PROBLEM DESCRIPTION
The answer must be a single number: how many lines in the entries hold the string "beige".
--- GIVEN ENTRIES Enclosed Below ---
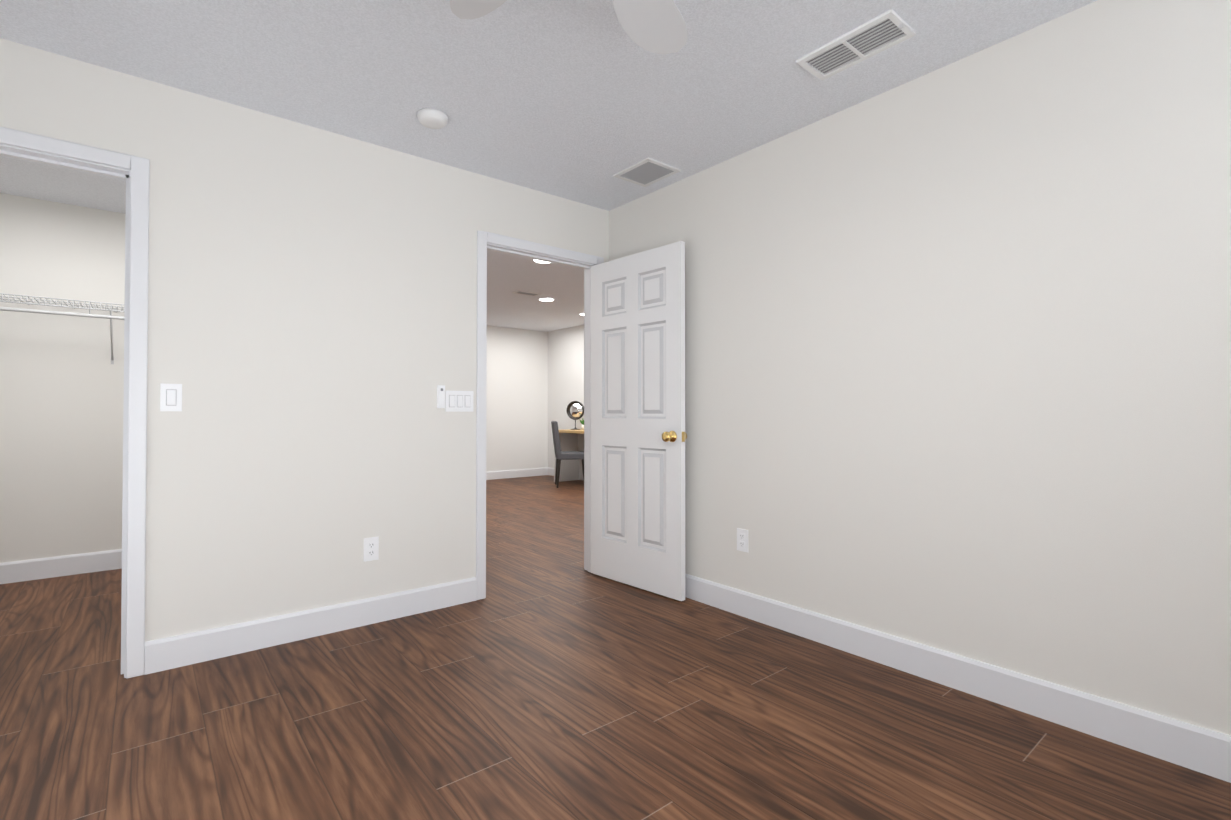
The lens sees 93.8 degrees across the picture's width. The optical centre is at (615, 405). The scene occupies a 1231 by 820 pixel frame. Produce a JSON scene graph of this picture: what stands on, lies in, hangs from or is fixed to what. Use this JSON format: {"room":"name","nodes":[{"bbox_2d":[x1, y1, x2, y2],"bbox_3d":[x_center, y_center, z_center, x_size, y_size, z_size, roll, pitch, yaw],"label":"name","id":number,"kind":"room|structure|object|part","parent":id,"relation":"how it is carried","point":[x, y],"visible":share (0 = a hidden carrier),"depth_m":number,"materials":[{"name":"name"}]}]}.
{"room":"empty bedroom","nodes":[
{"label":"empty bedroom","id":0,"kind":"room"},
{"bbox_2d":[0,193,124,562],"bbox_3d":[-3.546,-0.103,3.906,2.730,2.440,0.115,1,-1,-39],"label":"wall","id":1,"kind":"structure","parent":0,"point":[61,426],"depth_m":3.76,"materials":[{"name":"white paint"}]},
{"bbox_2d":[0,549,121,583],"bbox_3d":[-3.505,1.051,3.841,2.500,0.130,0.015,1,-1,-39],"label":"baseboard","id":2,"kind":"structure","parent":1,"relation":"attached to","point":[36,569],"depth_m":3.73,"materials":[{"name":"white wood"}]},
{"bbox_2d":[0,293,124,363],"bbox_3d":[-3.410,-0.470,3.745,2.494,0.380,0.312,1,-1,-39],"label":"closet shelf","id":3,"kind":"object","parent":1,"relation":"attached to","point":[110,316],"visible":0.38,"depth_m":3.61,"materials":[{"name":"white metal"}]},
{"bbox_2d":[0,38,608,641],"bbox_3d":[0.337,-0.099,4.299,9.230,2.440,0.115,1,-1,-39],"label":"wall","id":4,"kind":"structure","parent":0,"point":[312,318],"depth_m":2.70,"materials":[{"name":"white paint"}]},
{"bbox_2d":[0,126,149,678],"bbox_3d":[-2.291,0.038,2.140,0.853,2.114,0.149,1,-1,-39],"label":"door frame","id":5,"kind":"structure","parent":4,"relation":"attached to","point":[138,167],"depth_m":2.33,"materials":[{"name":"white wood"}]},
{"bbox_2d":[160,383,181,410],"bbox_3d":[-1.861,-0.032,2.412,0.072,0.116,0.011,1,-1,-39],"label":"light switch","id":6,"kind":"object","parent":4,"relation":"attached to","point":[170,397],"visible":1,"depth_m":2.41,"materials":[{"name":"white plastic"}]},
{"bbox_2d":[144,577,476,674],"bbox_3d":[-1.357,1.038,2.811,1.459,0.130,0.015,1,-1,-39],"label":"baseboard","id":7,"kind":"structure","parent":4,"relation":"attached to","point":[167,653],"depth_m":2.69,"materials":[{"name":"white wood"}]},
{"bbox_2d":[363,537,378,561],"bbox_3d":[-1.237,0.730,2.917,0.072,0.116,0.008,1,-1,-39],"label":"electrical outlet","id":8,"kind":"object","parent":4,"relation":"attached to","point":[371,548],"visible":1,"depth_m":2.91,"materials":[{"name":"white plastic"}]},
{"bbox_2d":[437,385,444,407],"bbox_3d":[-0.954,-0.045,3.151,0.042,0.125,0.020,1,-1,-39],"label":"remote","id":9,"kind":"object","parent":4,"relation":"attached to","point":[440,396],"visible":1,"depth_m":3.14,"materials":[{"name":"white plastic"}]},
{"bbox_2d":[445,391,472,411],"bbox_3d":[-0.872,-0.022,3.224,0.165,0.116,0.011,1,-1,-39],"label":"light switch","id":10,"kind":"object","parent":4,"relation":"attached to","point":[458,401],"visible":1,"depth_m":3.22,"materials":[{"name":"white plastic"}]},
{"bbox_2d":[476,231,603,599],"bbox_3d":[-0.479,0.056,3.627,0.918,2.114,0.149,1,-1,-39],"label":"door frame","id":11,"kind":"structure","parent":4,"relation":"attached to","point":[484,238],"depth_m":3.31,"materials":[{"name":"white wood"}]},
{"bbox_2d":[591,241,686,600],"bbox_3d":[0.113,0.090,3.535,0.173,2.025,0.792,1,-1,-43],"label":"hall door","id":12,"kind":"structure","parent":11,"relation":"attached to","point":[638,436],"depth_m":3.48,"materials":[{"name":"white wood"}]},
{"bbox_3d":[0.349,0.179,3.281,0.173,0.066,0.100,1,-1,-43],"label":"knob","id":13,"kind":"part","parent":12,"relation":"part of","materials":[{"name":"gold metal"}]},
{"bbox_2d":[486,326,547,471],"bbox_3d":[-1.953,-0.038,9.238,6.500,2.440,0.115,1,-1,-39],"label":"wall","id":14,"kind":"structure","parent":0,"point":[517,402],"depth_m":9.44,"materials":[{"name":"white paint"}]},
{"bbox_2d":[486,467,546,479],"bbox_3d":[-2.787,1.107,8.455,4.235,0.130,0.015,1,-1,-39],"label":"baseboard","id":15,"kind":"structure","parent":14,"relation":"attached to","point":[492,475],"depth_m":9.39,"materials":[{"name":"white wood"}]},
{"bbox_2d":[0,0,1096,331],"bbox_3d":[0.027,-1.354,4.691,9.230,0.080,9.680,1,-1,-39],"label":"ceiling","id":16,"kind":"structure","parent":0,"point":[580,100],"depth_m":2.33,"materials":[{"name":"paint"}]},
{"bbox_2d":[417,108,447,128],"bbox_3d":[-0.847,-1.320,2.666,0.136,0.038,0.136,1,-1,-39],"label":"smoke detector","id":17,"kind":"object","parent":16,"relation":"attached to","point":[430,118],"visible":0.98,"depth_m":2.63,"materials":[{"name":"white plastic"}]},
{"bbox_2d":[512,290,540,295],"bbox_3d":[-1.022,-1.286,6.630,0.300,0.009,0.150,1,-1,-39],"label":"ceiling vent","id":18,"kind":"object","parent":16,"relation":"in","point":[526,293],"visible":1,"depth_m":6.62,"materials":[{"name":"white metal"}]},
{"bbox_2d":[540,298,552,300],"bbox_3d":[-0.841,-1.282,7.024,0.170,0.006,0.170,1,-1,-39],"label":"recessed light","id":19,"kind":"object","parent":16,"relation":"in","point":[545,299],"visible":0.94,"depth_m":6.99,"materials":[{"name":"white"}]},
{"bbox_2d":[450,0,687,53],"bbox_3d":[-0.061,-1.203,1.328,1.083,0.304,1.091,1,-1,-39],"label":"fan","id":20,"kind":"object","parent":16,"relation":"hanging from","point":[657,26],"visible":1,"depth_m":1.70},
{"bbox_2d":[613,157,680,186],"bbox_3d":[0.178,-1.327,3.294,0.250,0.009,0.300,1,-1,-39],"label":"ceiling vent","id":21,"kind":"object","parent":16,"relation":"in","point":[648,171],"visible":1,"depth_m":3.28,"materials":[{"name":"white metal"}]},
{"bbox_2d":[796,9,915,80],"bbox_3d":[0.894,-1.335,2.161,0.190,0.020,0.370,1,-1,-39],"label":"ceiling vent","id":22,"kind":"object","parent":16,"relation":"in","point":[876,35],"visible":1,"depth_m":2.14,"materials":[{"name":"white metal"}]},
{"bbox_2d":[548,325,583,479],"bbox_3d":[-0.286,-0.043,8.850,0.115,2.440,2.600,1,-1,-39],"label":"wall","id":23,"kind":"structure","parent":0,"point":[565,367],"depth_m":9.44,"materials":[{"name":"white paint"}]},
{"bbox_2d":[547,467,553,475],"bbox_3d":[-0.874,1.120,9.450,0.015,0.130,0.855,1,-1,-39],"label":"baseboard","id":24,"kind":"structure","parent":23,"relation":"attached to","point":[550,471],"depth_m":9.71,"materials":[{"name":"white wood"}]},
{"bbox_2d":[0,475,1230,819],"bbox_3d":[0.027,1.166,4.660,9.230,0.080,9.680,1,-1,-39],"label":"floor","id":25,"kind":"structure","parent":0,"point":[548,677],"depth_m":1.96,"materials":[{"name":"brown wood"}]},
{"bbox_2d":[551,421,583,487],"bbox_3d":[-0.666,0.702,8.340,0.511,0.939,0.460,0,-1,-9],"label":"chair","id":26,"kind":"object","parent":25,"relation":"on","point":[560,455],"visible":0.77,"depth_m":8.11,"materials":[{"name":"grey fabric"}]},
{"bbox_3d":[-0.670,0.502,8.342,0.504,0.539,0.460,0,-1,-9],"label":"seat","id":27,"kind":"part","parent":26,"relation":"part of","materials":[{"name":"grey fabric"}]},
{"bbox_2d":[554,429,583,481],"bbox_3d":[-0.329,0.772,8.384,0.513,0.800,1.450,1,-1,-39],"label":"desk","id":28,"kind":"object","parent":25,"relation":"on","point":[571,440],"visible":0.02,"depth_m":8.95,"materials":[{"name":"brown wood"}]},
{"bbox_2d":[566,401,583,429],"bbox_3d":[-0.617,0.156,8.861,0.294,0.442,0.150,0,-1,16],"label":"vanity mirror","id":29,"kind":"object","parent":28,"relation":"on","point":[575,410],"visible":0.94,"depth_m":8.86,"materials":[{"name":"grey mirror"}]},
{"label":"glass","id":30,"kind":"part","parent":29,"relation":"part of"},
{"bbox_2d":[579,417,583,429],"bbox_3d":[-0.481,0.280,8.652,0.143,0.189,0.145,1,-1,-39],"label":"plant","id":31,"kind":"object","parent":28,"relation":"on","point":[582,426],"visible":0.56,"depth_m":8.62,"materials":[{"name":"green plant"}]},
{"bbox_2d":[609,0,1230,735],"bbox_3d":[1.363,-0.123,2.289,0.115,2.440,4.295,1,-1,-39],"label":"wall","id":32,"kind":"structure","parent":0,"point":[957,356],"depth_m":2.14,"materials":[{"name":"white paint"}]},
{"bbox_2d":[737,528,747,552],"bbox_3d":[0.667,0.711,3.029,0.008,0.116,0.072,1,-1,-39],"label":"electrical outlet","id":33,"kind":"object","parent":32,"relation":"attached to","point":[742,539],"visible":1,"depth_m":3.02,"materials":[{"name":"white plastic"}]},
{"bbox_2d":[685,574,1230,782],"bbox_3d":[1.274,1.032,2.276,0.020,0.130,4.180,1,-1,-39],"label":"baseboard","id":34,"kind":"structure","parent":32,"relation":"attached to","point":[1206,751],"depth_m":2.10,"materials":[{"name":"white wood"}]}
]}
--- End of Enclosed GIVEN ENTRIES ---
--- GIVEN ENTRIES Enclosed Below ---
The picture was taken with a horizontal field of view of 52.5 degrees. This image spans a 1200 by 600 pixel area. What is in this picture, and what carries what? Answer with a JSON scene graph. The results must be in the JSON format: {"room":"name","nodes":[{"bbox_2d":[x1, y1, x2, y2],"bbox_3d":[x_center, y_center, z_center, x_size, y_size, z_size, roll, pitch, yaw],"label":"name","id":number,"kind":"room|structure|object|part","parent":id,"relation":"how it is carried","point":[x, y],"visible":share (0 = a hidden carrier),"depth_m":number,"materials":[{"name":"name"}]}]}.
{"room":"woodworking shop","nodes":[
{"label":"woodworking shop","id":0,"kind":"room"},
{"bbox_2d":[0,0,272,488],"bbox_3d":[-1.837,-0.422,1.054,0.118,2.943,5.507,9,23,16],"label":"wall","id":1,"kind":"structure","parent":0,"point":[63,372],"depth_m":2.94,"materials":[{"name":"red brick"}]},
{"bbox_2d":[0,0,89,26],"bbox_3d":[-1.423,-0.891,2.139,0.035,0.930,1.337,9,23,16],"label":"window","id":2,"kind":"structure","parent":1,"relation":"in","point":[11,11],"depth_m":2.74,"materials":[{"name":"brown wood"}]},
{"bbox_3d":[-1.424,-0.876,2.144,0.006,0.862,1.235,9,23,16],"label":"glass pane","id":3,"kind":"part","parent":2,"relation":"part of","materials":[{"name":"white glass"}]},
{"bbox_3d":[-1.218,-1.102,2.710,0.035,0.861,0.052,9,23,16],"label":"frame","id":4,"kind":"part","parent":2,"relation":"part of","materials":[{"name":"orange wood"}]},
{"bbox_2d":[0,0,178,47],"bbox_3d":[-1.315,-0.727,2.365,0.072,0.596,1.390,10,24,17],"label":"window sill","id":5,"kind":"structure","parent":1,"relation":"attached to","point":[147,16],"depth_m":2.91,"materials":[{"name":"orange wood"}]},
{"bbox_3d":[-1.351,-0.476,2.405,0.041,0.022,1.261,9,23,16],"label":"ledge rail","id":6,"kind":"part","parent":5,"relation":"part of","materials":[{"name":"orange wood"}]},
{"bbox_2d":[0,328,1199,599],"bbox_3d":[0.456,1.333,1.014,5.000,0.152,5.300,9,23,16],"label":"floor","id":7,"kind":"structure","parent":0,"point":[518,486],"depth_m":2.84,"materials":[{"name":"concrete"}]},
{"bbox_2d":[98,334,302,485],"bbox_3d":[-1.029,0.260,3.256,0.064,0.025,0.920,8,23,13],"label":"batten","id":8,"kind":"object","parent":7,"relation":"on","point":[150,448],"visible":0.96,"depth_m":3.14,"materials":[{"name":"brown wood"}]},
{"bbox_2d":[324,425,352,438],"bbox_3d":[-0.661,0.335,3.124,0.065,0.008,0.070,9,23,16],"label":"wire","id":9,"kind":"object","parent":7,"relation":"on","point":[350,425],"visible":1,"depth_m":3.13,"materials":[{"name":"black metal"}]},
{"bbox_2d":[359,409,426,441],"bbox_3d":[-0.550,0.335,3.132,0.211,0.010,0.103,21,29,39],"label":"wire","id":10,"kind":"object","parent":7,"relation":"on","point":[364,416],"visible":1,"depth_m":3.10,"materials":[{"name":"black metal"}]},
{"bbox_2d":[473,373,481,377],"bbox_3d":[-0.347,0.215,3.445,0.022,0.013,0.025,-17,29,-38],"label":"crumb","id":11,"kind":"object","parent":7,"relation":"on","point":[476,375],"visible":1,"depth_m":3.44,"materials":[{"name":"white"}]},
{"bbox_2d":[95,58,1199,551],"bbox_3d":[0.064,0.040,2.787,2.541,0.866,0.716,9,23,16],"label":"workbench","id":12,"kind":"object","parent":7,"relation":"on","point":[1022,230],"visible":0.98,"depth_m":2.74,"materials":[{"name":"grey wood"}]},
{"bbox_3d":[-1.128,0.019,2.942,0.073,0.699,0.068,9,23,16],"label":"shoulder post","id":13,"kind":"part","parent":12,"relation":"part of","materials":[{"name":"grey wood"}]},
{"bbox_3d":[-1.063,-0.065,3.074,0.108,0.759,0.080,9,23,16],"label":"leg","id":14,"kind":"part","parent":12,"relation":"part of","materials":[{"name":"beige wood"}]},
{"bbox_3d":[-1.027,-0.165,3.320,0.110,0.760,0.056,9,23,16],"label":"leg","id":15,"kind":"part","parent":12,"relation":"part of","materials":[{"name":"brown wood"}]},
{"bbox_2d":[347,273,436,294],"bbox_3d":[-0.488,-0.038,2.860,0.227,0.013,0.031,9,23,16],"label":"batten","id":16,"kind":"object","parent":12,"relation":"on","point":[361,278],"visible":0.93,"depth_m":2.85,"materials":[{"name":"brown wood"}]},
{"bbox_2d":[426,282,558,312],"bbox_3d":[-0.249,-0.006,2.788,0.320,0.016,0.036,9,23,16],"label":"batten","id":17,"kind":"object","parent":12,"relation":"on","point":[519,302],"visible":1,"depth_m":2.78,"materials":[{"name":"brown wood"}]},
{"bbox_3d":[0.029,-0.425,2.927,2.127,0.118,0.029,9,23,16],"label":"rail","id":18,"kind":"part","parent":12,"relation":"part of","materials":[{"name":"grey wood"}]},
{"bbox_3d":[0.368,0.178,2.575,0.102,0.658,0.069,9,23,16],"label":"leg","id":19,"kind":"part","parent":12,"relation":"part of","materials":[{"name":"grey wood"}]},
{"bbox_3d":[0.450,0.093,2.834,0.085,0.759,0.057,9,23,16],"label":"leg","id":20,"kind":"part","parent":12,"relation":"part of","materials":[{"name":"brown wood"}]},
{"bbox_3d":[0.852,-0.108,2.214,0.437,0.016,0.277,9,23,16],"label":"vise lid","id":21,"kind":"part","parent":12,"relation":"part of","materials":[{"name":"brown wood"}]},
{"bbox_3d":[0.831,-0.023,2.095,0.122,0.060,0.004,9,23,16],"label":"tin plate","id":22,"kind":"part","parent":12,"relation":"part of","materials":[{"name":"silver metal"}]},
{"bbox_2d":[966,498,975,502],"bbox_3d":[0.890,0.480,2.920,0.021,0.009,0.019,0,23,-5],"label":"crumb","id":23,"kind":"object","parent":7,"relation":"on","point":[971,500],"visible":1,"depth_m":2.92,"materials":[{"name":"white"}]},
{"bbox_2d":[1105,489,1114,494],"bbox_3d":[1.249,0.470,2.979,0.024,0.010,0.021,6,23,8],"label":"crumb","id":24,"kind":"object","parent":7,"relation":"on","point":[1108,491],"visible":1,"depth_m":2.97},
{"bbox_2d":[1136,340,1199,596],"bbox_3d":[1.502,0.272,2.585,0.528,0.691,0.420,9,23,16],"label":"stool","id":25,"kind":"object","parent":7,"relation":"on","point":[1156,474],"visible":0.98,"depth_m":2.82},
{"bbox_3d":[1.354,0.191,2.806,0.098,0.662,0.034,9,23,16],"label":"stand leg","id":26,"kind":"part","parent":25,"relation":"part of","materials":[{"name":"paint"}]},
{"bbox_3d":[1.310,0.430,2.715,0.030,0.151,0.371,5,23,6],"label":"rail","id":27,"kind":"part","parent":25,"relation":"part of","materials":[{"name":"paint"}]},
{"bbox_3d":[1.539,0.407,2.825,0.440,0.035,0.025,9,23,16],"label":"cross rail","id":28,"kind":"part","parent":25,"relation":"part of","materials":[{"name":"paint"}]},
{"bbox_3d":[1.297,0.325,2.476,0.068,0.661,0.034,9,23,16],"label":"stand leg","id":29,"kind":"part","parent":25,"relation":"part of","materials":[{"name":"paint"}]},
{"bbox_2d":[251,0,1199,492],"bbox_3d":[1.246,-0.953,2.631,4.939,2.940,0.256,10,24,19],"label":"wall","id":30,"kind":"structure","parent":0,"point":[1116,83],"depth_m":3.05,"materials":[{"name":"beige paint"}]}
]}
--- End of Enclosed GIVEN ENTRIES ---
SOLVED PROBLEM
2